How to extract all elements in a JSON array using Redshift? - mysql

I want to extract from a JSON which has more JSONs nested inside, all the elements whose title is 'title2'. I have the code working on MySQL but I can not translate it into Redshift.
JSON structure:
{"master-title": [{"title": "a", "title2": "b"},{"title": "c", "title2: "d", "title3": "e"}], "master-title2": [{"title": "f", "title2": "g", "title3": "h"},{"title": "i", "title2": "j", "title3": "k"}]}
MySQL query (works as desired):
select id
,json_extract(myJSON, '$**.title2')),0)
from myTable
MySQL ouput:
["b", "d","g","j"]
My problem is that on Redshift I can only specifically define the path as:
JSON_EXTRACT_PATH_TEXT(myJSON, 'master-title2',0,'title')
So I can only get one element instead of all of them.

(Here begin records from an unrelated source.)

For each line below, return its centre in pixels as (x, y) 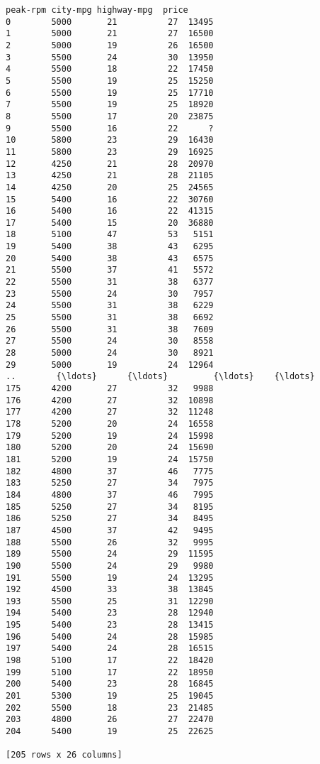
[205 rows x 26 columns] (64, 755)
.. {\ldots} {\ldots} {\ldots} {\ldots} (160, 377)
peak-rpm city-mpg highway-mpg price (97, 10)
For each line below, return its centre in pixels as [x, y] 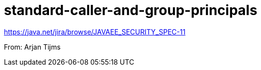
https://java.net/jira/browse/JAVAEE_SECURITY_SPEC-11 [95, 32]
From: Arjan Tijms [32, 47]
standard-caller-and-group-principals [131, 10]
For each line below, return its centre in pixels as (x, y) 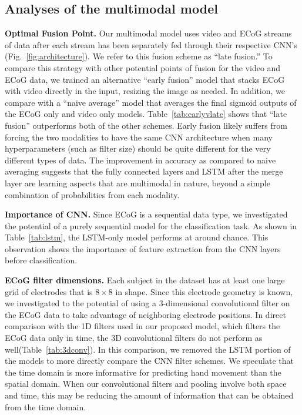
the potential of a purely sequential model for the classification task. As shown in (151, 225)
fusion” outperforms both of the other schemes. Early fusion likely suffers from (146, 125)
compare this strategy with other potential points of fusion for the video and (143, 67)
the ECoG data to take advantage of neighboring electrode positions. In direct (145, 314)
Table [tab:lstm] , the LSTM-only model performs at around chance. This (137, 237)
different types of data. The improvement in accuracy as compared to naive (140, 160)
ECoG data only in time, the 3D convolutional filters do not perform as (134, 338)
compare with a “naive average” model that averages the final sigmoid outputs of (151, 102)
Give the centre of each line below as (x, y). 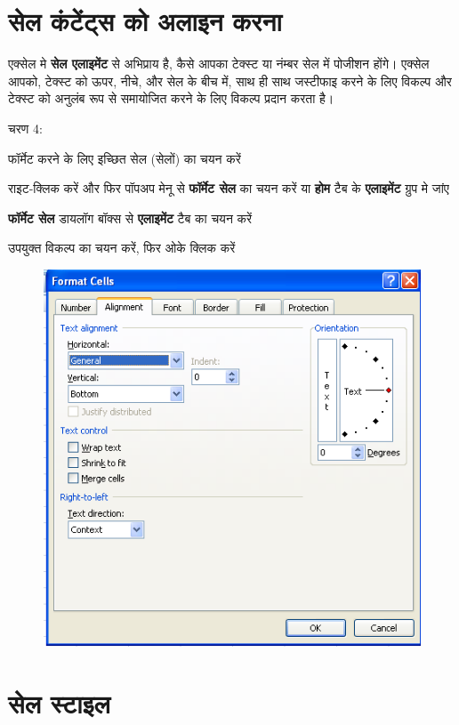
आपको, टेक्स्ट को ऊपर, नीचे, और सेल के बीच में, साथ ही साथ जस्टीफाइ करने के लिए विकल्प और (230, 81)
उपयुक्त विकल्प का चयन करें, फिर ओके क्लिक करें (122, 248)
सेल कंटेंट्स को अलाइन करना (145, 21)
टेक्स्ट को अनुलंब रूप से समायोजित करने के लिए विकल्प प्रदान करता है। (171, 98)
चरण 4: (25, 128)
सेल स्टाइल (59, 702)
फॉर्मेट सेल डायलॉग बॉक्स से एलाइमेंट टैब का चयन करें (130, 217)
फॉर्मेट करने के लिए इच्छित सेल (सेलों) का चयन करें (125, 158)

Any idea how to evaluate all paths and to get all elements in a JSON array which have the same "title2" using Redshift? (same output as in MySQL)
Thank you in advance.

Redshift has only a very rudimentary set to JSON manipulation functions (basically JSON_EXTRACT_PATH_TEXT and JSON_EXTRACT_ARRAY_ELEMENT_TEXT). It's not enough to deal with schemaless JSON.
Python UDF
If Redshift was my only mean of processing data I would give python UDF a try. You can code a function in imperative python. Then, having a column holding your json object and just call that function on all elements to do custom extraction.
Unnesting JSON arrays
Other options would be to really try to understand the schema and implement it using the two JSON funtions mentioned before (This SO answer will give you an idea on how to explode/unnest a JSON array in Redshift). Provided your JSON is not arbitrarily nested, but follows some patterns, this could work.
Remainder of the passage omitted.